胡家千金是一位知書達禮的女孩,雖然不是大美人, 倒也容貌清秀,頗為符合老太太選擇媳婦的要求,上得了廳堂,下得了廚房。林府一直就拒絕那些風流漂亮的女孩子。老太太對老二在上海談的那位大學教授的女兒就頗有微議,一位能彈鋼琴的女大學生,十裡洋場上的千金小姐,總是讓老太太感到心中不安。她一直犯嘀咕,我們老二是一位老實巴交的孩子,他怎麽能夠降的住了一位上海洋小姐呢。所以,她一直希望老二能夠回到羅城來,老老實實地取一房讓老人家滿意的媳婦。但是,老二不聽話,一意孤行留在上海,他翅膀硬了,對母親的勸說無動於衷。當然,原來掌管上海公司的二叔公,因為年歲大了,老人家準備退出,需要有一個年輕人來接班。
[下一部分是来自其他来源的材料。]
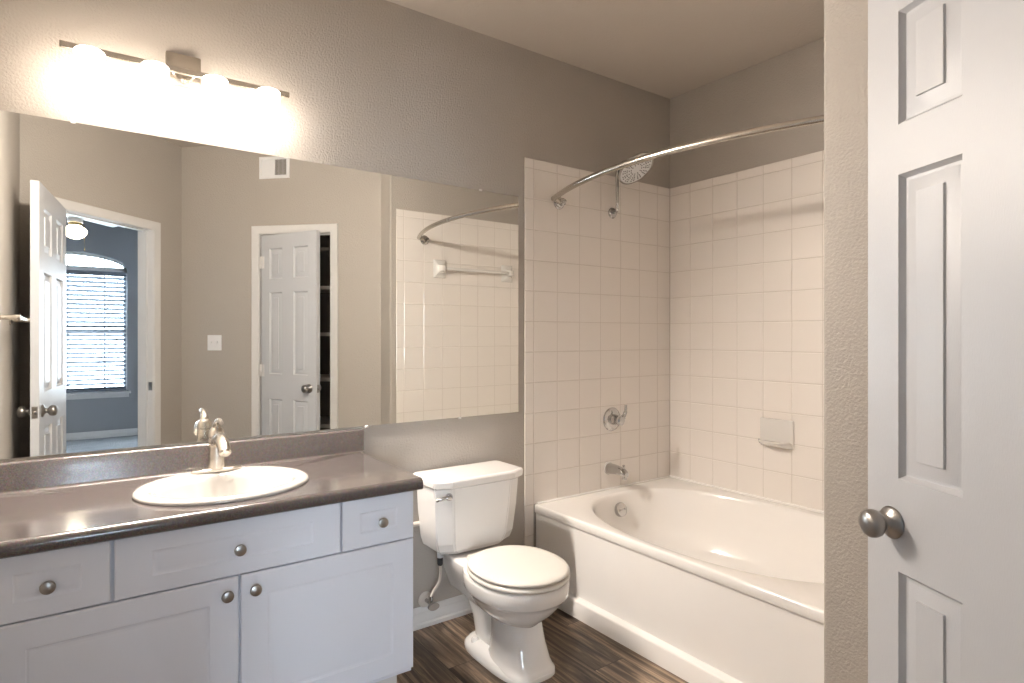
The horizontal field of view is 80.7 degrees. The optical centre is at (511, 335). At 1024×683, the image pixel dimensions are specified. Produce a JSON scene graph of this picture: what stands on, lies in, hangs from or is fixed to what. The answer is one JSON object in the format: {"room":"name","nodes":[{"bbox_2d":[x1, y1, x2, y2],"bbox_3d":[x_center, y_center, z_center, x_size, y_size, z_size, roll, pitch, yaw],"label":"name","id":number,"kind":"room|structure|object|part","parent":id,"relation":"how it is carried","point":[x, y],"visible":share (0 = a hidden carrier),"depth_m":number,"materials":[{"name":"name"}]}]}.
{"room":"bathroom","nodes":[
{"label":"bathroom","id":0,"kind":"room"},
{"bbox_2d":[0,0,669,608],"bbox_3d":[-0.366,-0.071,2.781,3.419,2.739,0.123,0,0,-36],"label":"wall","id":1,"kind":"structure","parent":0,"point":[376,86],"depth_m":2.81,"materials":[{"name":"paint"}]},
{"bbox_2d":[59,40,289,102],"bbox_3d":[-1.126,-0.867,2.070,0.688,0.246,0.160,0,0,-36],"label":"vanity light","id":2,"kind":"object","parent":1,"relation":"attached to","point":[183,71],"visible":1,"depth_m":2.09,"materials":[{"name":"white glass"}]},
{"bbox_3d":[-1.162,-0.934,2.129,0.110,0.112,0.022,0,0,-36],"label":"wall plate","id":3,"kind":"part","parent":2,"relation":"part of","materials":[{"name":"silver metal"}]},
{"bbox_2d":[0,428,363,494],"bbox_3d":[-1.121,0.436,2.156,1.230,0.094,0.025,0,0,-36],"label":"backsplash","id":4,"kind":"structure","parent":1,"relation":"attached to","point":[64,471],"depth_m":2.07,"materials":[{"name":"laminate"}]},
{"bbox_2d":[0,110,517,458],"bbox_3d":[-0.793,-0.155,2.402,2.030,1.084,0.010,0,0,-36],"label":"frameless mirror","id":5,"kind":"object","parent":1,"relation":"attached to","point":[154,290],"visible":1,"depth_m":2.21,"materials":[{"name":"silver mirror"}]},
{"bbox_2d":[418,552,442,610],"bbox_3d":[-0.353,1.071,2.653,0.076,0.285,0.113,0,0,-36],"label":"water supply valve","id":6,"kind":"object","parent":1,"relation":"attached to","point":[425,599],"visible":0.97,"depth_m":2.65,"materials":[{"name":"silver metal"}]},
{"bbox_3d":[-0.343,1.184,2.632,0.052,0.032,0.012,0,0,-36],"label":"oval handle","id":7,"kind":"part","parent":6,"relation":"part of","materials":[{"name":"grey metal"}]},
{"bbox_2d":[413,594,472,630],"bbox_3d":[-0.294,1.253,2.756,0.883,0.090,0.018,0,0,-36],"label":"baseboard","id":8,"kind":"structure","parent":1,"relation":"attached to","point":[457,606],"depth_m":2.74,"materials":[{"name":"white paint"}]},
{"bbox_2d":[603,405,626,430],"bbox_3d":[0.581,0.458,3.334,0.132,0.150,0.083,0,0,-36],"label":"shower valve","id":9,"kind":"object","parent":1,"relation":"attached to","point":[612,419],"visible":1,"depth_m":3.33,"materials":[{"name":"silver metal"}]},
{"bbox_3d":[0.591,0.440,3.333,0.076,0.114,0.069,0,0,-36],"label":"lever handle","id":10,"kind":"part","parent":9,"relation":"part of","materials":[{"name":"silver metal"}]},
{"bbox_2d":[604,462,628,479],"bbox_3d":[0.577,0.739,3.297,0.070,0.079,0.138,0,0,-36],"label":"tub spout","id":11,"kind":"object","parent":1,"relation":"attached to","point":[609,468],"visible":1,"depth_m":3.28,"materials":[{"name":"metal"}]},
{"bbox_2d":[608,152,653,218],"bbox_3d":[0.632,-0.808,3.256,0.213,0.308,0.270,0,0,-36],"label":"shower fixture","id":12,"kind":"object","parent":1,"relation":"attached to","point":[632,174],"visible":0.73,"depth_m":3.25,"materials":[{"name":"silver metal"}]},
{"bbox_3d":[0.593,-0.814,3.297,0.039,0.277,0.154,0,0,-32],"label":"shower arm","id":13,"kind":"part","parent":12,"relation":"part of","materials":[{"name":"silver metal"}]},
{"bbox_2d":[397,608,687,682],"bbox_3d":[0.565,1.313,1.484,3.419,0.030,3.315,0,0,-36],"label":"floor","id":14,"kind":"structure","parent":0,"point":[579,653],"depth_m":2.42,"materials":[{"name":"brown wood"}]},
{"bbox_2d":[0,491,412,682],"bbox_3d":[-0.973,0.910,1.919,1.192,0.776,0.584,0,0,-36],"label":"vanity cabinet","id":15,"kind":"object","parent":14,"relation":"on","point":[320,594],"visible":0.98,"depth_m":1.71,"materials":[{"name":"white wood"}]},
{"bbox_3d":[-1.129,0.611,1.465,0.033,0.033,0.029,0,0,-36],"label":"knob","id":16,"kind":"part","parent":15,"relation":"part of","materials":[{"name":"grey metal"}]},
{"bbox_3d":[-1.143,0.607,1.484,0.255,0.160,0.018,0,0,-36],"label":"drawer","id":17,"kind":"part","parent":15,"relation":"part of","materials":[{"name":"white wood"}]},
{"bbox_3d":[-1.014,0.910,1.577,0.552,0.439,0.018,0,0,-36],"label":"cabinet door","id":18,"kind":"part","parent":15,"relation":"part of","materials":[{"name":"white wood"}]},
{"bbox_2d":[0,428,422,558],"bbox_3d":[-0.957,0.455,1.928,1.230,0.132,0.588,0,0,-36],"label":"countertop","id":19,"kind":"structure","parent":15,"relation":"on","point":[54,503],"depth_m":1.88,"materials":[{"name":"laminate"}]},
{"bbox_2d":[191,418,240,473],"bbox_3d":[-0.984,0.373,2.031,0.158,0.187,0.192,0,0,-36],"label":"sink faucet","id":20,"kind":"object","parent":19,"relation":"on","point":[219,448],"visible":1,"depth_m":2.06,"materials":[{"name":"silver metal"}]},
{"bbox_3d":[-1.004,0.316,2.059,0.051,0.073,0.117,0,0,-36],"label":"lever handle","id":21,"kind":"part","parent":20,"relation":"part of","materials":[{"name":"silver metal"}]},
{"bbox_3d":[-1.023,0.461,2.086,0.158,0.012,0.050,0,0,-36],"label":"plate","id":22,"kind":"part","parent":20,"relation":"part of","materials":[{"name":"silver metal"}]},
{"bbox_3d":[-0.980,0.362,2.027,0.045,0.071,0.180,0,0,-36],"label":"spout","id":23,"kind":"part","parent":20,"relation":"part of","materials":[{"name":"silver metal"}]},
{"bbox_2d":[132,466,308,505],"bbox_3d":[-0.923,0.547,1.940,0.512,0.158,0.460,0,0,-36],"label":"sink basin","id":24,"kind":"object","parent":19,"relation":"in","point":[245,483],"visible":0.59,"depth_m":2.00,"materials":[{"name":"ceramic"}]},
{"bbox_3d":[-0.790,0.607,1.738,0.598,0.160,0.018,0,0,-36],"label":"drawer","id":25,"kind":"part","parent":15,"relation":"part of","materials":[{"name":"white wood"}]},
{"bbox_3d":[-0.803,0.735,1.699,0.033,0.033,0.029,0,0,-36],"label":"knob","id":26,"kind":"part","parent":15,"relation":"part of","materials":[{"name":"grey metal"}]},
{"bbox_3d":[-0.776,0.611,1.719,0.033,0.033,0.029,0,0,-36],"label":"knob","id":27,"kind":"part","parent":15,"relation":"part of","materials":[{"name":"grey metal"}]},
{"bbox_3d":[-0.742,0.735,1.743,0.033,0.033,0.029,0,0,-36],"label":"knob","id":28,"kind":"part","parent":15,"relation":"part of","materials":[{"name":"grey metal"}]},
{"bbox_3d":[-0.563,0.910,1.901,0.548,0.439,0.018,0,0,-36],"label":"cabinet door","id":29,"kind":"part","parent":15,"relation":"part of","materials":[{"name":"white wood"}]},
{"bbox_3d":[-0.442,0.607,1.988,0.249,0.160,0.018,0,0,-36],"label":"drawer","id":30,"kind":"part","parent":15,"relation":"part of","materials":[{"name":"white wood"}]},
{"bbox_3d":[-0.423,0.611,1.972,0.033,0.033,0.029,0,0,-36],"label":"knob","id":31,"kind":"part","parent":15,"relation":"part of","materials":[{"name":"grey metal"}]},
{"bbox_2d":[413,515,419,526],"bbox_3d":[-0.467,0.814,2.618,0.199,0.048,0.040,0,0,-36],"label":"toilet paper holder","id":32,"kind":"object","parent":15,"relation":"attached to","point":[416,523],"visible":0.05,"depth_m":2.63,"materials":[{"name":"silver metal"}]},
{"bbox_2d":[414,460,569,682],"bbox_3d":[-0.052,0.947,2.484,0.456,0.701,0.698,0,0,-36],"label":"toilet","id":33,"kind":"object","parent":14,"relation":"on","point":[464,511],"visible":0.99,"depth_m":2.46,"materials":[{"name":"white ceramic"}]},
{"bbox_3d":[-0.279,0.668,2.481,0.073,0.030,0.041,0,0,-13],"label":"flush lever","id":34,"kind":"part","parent":33,"relation":"part of","materials":[{"name":"silver metal"}]},
{"bbox_3d":[-0.186,0.780,2.671,0.432,0.301,0.218,0,0,-36],"label":"tank","id":35,"kind":"part","parent":33,"relation":"part of","materials":[{"name":"white ceramic"}]},
{"bbox_3d":[-0.185,0.617,2.669,0.456,0.041,0.242,0,0,-36],"label":"tank lid","id":36,"kind":"part","parent":33,"relation":"part of","materials":[{"name":"white ceramic"}]},
{"bbox_3d":[0.027,0.927,2.374,0.380,0.020,0.428,0,0,-36],"label":"seat","id":37,"kind":"part","parent":33,"relation":"part of","materials":[{"name":"plastic"}]},
{"bbox_3d":[0.027,0.904,2.375,0.376,0.019,0.425,0,0,-36],"label":"seat lid","id":38,"kind":"part","parent":33,"relation":"part of","materials":[{"name":"plastic"}]},
{"bbox_2d":[535,475,823,682],"bbox_3d":[0.966,1.071,2.738,1.061,0.455,1.502,0,0,-36],"label":"bathtub","id":39,"kind":"object","parent":14,"relation":"on","point":[707,583],"visible":0.74,"depth_m":2.58,"materials":[{"name":"ceramic"}]},
{"bbox_3d":[0.587,0.940,3.255,0.076,0.077,0.043,0,0,-36],"label":"overflow plate","id":40,"kind":"part","parent":39,"relation":"part of","materials":[{"name":"silver metal"}]},
{"bbox_2d":[386,0,823,98],"bbox_3d":[0.565,-1.466,1.484,3.419,0.050,3.315,0,0,-36],"label":"ceiling","id":41,"kind":"structure","parent":0,"point":[669,49],"depth_m":2.84,"materials":[{"name":"paint"}]},
{"bbox_2d":[670,37,823,510],"bbox_3d":[1.492,-0.071,3.019,0.123,2.739,1.674,0,0,-36],"label":"wall","id":42,"kind":"structure","parent":0,"point":[747,214],"depth_m":3.22,"materials":[{"name":"tile"}]},
{"bbox_2d":[758,417,793,449],"bbox_3d":[1.325,0.500,3.066,0.094,0.145,0.182,0,0,-36],"label":"soap dish","id":43,"kind":"object","parent":42,"relation":"attached to","point":[779,433],"visible":1,"depth_m":3.07,"materials":[{"name":"ceramic"}]},
{"bbox_2d":[758,439,791,448],"bbox_3d":[1.321,0.552,3.063,0.084,0.036,0.168,0,0,-36],"label":"soap tray","id":44,"kind":"object","parent":43,"relation":"on","point":[780,443],"depth_m":3.04,"materials":[{"name":"ceramic"}]},
{"bbox_2d":[824,0,867,682],"bbox_3d":[1.421,-0.071,2.038,1.151,2.739,0.168,0,0,-36],"label":"wall partition","id":45,"kind":"structure","parent":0,"point":[845,21],"depth_m":1.71,"materials":[{"name":"paint"}]},
{"bbox_2d":[551,115,823,208],"bbox_3d":[0.597,-0.692,2.474,0.272,0.068,1.500,0,0,-36],"label":"shower curtain rod","id":46,"kind":"object","parent":45,"relation":"attached to","point":[559,202],"visible":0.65,"depth_m":2.20,"materials":[{"name":"silver metal"}]},
{"bbox_3d":[0.923,-0.071,0.778,1.308,2.739,1.308,0,0,-36],"label":"wall","id":47,"kind":"structure","parent":0,"visible":0},
{"bbox_2d":[858,0,1023,682],"bbox_3d":[0.808,0.272,1.000,0.159,2.027,0.567,0,0,-8],"label":"door","id":48,"kind":"structure","parent":47,"relation":"in","point":[942,522],"depth_m":1.09,"materials":[{"name":"white paint"}]},
{"bbox_3d":[0.729,0.373,1.199,0.062,0.064,0.064,0,0,-8],"label":"knob","id":49,"kind":"part","parent":48,"relation":"part of","materials":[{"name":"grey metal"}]}
]}
二叔公看上了林孝文,知道他是可以托付的人。因此,二叔公在林孝文留在上海這件事情上是出了大力。對此老太太感到無能為力,也隻好隨老二去了。
但是,對眼前的老三,老太太就有決定權了。老三從小就十分依賴家庭,吃喝玩樂十分在行,卻沒有什麽雄心壯志。所以只要他對家庭有依賴性,老太太就能夠控制得住他。
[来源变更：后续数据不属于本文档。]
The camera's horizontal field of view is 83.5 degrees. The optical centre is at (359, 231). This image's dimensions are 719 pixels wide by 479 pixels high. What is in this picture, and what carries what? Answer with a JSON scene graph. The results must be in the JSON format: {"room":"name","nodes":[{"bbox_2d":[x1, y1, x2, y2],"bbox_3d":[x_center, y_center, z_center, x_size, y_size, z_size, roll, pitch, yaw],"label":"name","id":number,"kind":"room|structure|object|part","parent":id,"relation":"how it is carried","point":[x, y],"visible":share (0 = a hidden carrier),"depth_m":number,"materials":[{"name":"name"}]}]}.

林家三公子婚禮的排場自然是小不了,讓他那個無為而又自信的心得到了極大的滿足。婚後這一段守著新媳婦的甜蜜生活,讓他出去野的心收斂了一子陣子。因為有了這一段婚姻關系,林家與胡家也走得近了起來。
這一天,林德水剛到商行上班不久,襄理陳仕臣進來報告。說是胡善堂的老板胡舟仁登門求見,已經將他迎進了會客室。一聽說是親家登門,林德水趕緊起身來到會客室。